SUN-RELATED COMPLICATIONS: Remember, they're called "sunspots" for a reason. "When a patient has her skin lasered to eliminate damage caused from frying it in the sun, it goes without saying that she'll be warned about going back into the sun," says Shamban. "You now have to be committed to practicing complete UV protection in order to prevent new brown spots from forming." You have to lose the tan before coming in for laser treatment, too. "Because it zeros in on darker pigment, the laser can burn and blister tanned skin," warns Marmur. "I tell patients to avoid the sun two weeks before any pigment-specific laser procedure, and two to four weeks after." People with naturally dark skin should be extra-cautious. "Using the wrong energy and wavelength can cause burning, discoloration, and scarring," says Alster.
UNWANTED HAIR ($500-$1,000 PER TREATMENT)
THE TREATMENT: A pigment-specific laser zones in on its bull's-eye (in this case, dark hair inside the follicle) and destroys it with heat. Take note: White, blonde, and gray hair don't provide the necessary dark targets for the laser to hone in on.
WHY DO IT NOW?
DOWNTIME: Due to the hair's growth cycle, you can bank on a series of at least three consecutive monthly treatments. "Two-thirds of the follicles are in a resting phase, while one-third is growing," explains Marmur. "Only hair in the growing phase makes a good visible target, so a laser can wipe out just one-third of the population at one time."
SIDE EFFECTS: After treatment, the area becomes itchy, red, and bumpy (similar to a heat rash), and—get ready—tiny black hairs begin to emerge almost immediately. "These are the roots of the hairs just beneath the skin that are burning and lifting out of the follicles," explains Marmur. "It looks like stubble, and often people freak out because it seems that they've got more hair growing after treatment than they had before. The hairs will shed in a day or two, but for one to three days, the area can look worse than before."

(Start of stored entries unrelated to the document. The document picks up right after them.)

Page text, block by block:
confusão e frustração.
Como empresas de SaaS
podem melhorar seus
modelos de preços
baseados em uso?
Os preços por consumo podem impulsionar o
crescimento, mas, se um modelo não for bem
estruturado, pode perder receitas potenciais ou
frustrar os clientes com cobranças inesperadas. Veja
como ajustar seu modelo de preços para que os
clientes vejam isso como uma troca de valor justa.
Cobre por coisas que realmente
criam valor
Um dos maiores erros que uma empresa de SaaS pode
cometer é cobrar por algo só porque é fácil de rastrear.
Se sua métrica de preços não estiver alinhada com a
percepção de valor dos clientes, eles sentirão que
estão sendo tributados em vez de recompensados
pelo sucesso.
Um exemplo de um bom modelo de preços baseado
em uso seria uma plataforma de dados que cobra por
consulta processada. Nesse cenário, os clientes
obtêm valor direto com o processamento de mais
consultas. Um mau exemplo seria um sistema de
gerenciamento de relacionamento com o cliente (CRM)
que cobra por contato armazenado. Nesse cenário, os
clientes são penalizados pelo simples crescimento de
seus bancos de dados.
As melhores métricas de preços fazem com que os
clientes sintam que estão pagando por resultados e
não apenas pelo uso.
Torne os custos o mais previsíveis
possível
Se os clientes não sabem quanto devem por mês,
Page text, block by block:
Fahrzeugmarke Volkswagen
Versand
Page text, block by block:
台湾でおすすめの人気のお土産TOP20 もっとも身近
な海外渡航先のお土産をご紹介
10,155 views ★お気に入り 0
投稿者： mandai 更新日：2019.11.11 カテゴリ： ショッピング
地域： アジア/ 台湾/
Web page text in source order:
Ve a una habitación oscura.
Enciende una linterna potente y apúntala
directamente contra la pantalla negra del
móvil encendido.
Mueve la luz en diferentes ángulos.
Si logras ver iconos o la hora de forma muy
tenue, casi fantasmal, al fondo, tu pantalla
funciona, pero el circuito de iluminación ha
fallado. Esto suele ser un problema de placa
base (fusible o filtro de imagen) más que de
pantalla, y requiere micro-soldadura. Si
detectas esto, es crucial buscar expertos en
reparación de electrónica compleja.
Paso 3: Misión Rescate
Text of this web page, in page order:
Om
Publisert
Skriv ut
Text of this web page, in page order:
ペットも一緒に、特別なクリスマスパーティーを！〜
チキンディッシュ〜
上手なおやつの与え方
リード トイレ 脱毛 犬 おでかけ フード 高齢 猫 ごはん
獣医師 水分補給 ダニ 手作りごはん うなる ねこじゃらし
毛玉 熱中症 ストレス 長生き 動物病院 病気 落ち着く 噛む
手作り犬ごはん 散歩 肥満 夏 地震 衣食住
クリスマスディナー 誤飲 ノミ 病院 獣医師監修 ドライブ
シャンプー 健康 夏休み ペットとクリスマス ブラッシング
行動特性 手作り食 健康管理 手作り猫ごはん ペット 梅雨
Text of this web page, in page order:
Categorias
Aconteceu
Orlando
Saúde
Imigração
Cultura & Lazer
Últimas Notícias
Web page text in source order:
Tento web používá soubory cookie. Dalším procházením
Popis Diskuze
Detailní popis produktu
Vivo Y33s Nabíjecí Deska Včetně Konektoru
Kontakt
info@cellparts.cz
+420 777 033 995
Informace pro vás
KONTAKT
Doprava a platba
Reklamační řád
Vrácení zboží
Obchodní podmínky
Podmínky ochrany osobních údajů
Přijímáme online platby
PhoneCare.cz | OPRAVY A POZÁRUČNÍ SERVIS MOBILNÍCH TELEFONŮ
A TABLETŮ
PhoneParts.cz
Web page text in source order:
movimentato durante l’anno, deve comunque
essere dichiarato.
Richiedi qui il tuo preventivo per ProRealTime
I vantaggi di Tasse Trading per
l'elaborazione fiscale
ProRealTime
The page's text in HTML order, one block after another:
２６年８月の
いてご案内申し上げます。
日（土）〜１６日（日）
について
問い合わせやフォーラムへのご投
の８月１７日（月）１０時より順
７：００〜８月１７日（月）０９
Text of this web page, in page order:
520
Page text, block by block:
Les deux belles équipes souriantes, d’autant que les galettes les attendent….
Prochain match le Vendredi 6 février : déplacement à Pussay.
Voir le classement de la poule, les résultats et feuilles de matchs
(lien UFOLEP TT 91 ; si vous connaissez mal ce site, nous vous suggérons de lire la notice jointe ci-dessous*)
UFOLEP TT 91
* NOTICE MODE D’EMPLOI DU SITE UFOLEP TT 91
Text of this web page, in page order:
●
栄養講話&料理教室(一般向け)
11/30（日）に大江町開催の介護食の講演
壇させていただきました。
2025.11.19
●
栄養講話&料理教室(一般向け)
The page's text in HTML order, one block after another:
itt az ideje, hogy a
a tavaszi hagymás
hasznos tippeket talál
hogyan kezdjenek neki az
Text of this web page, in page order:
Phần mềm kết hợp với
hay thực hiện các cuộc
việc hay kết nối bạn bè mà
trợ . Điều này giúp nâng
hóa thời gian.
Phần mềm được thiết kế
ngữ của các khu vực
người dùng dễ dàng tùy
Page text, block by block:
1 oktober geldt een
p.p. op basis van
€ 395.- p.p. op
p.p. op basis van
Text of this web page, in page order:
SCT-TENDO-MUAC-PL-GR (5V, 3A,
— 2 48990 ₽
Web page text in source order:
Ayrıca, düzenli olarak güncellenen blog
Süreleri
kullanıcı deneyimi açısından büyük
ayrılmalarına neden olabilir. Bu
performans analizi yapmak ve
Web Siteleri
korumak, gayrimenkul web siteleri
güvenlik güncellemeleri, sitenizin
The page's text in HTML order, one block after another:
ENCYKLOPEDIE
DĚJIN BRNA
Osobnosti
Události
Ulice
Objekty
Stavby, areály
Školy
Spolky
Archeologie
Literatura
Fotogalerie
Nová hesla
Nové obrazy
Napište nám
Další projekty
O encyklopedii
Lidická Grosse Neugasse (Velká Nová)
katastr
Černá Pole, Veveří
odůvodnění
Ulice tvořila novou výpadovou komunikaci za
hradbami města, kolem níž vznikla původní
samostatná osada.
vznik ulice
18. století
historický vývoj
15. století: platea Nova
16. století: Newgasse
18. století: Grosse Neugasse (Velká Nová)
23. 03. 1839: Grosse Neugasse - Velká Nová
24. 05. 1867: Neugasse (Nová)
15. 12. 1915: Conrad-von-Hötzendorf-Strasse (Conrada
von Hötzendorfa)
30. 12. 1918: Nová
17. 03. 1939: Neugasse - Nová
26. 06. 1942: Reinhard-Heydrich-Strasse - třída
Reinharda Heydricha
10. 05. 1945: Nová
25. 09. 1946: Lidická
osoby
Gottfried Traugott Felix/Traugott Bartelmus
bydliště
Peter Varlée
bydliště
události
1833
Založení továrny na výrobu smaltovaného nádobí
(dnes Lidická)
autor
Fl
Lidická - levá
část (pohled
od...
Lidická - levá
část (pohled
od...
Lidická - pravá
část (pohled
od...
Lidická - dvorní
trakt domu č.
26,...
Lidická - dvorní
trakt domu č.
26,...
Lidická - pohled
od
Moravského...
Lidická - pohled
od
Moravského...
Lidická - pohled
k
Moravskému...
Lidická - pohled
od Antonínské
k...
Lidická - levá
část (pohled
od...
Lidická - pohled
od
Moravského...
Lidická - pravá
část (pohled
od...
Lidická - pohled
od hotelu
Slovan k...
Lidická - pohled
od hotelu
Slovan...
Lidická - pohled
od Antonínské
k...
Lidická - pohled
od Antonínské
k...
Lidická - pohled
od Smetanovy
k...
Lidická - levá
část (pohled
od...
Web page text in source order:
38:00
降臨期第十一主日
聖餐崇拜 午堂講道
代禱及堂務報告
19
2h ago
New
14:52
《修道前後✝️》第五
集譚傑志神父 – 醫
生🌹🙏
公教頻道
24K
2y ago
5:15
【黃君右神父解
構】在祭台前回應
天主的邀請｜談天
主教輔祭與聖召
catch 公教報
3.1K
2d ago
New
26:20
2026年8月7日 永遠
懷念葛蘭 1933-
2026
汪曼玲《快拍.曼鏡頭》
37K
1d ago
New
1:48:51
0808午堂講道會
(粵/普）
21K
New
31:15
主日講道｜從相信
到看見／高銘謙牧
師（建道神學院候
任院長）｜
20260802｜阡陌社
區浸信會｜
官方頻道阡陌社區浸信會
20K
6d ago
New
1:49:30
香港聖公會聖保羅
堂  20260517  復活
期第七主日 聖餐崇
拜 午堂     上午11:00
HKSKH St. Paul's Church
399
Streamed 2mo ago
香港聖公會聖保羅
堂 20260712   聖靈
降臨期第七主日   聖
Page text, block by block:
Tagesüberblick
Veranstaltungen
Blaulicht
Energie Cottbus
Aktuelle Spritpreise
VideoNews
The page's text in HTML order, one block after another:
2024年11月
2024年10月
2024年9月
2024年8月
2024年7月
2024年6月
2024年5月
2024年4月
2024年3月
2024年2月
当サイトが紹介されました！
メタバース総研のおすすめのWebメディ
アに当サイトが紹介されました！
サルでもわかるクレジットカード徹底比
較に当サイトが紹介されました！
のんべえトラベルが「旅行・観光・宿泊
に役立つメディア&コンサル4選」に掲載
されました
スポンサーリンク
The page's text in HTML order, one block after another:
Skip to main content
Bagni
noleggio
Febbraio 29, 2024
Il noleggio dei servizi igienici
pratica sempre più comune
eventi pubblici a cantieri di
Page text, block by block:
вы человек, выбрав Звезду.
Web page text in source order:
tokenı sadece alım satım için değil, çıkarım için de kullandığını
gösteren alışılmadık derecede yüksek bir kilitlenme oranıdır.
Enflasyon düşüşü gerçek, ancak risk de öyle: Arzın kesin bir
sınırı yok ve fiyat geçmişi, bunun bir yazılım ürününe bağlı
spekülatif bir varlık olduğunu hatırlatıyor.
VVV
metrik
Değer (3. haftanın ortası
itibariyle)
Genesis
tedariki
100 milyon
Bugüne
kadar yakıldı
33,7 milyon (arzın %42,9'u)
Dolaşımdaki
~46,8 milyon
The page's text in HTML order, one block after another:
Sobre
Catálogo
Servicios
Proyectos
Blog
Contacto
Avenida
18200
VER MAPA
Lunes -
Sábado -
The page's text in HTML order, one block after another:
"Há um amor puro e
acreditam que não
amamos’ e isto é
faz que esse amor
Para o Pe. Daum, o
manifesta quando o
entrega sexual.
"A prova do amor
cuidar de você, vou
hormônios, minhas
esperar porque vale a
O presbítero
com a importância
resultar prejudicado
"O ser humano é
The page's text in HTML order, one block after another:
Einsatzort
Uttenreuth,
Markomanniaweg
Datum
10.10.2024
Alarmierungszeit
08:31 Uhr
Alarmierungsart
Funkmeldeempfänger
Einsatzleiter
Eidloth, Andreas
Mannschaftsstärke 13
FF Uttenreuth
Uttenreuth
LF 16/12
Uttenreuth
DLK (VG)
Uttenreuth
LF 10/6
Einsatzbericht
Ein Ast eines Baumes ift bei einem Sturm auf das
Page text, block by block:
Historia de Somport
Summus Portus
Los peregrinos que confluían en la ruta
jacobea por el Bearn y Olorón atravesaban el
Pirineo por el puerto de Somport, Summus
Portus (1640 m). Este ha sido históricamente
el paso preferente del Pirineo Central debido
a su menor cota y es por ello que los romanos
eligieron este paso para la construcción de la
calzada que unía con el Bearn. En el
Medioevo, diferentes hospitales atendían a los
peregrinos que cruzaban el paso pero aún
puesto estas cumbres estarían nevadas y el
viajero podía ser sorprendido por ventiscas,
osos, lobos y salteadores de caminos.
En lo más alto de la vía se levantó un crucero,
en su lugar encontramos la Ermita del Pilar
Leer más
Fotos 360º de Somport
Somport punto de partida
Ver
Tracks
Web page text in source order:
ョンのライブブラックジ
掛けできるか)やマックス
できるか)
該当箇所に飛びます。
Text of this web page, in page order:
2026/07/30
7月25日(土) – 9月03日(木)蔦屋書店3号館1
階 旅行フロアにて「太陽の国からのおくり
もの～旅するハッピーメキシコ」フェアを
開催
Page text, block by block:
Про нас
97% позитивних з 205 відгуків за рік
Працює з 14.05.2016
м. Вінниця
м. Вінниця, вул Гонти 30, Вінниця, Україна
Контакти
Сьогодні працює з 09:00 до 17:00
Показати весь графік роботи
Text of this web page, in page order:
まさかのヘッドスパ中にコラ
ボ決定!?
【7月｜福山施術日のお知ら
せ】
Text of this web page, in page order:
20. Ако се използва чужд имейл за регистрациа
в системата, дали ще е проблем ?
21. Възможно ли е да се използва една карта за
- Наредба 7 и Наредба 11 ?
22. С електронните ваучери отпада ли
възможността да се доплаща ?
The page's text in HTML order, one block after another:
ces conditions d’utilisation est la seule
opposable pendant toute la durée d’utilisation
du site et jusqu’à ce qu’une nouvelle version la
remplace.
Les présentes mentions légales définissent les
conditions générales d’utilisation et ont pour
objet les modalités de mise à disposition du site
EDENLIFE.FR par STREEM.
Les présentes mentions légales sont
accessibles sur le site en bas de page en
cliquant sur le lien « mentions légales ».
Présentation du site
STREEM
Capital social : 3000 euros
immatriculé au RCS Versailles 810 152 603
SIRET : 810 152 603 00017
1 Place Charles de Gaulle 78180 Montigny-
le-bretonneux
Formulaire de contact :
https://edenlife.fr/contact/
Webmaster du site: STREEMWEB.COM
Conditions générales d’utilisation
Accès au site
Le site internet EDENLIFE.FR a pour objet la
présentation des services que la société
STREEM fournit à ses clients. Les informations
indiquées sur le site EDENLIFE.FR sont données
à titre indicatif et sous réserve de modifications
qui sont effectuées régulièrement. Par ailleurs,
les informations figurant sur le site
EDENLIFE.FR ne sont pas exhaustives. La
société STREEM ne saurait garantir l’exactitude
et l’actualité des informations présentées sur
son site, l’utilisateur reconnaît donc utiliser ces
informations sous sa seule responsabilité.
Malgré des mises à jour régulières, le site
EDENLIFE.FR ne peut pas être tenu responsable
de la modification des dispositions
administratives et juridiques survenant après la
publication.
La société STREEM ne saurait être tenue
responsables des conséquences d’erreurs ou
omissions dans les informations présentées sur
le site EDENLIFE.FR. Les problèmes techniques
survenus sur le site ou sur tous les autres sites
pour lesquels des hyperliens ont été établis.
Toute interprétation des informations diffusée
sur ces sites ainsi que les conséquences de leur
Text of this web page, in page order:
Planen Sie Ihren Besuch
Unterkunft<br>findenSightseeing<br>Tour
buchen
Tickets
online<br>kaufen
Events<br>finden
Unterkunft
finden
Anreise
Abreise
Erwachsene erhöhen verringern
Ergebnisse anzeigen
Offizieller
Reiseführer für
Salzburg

SUN-RELATED COMPLICATIONS: For a few days after treatment, the inflamed skin is prone to hyperpigmentation and hypopigmentation (white spots). In fact, UV exposure before or after laser hair removal can be a recipe for a polka-dotted bikini line. Lasers that target pigment aren't selective, so they can burn darker skin along with the hair. "I won't treat a patient if he or she is tan," says Alster. "Tanned skin is inflamed from the sun and at greater risk for blistering and post-inflammatory hyperpigmentation."
Before getting lasered, lose the tan and avoid the sun two weeks before and up to four weeks after your treatment. lasers zero in on pigment and can burn and blister tanned skin.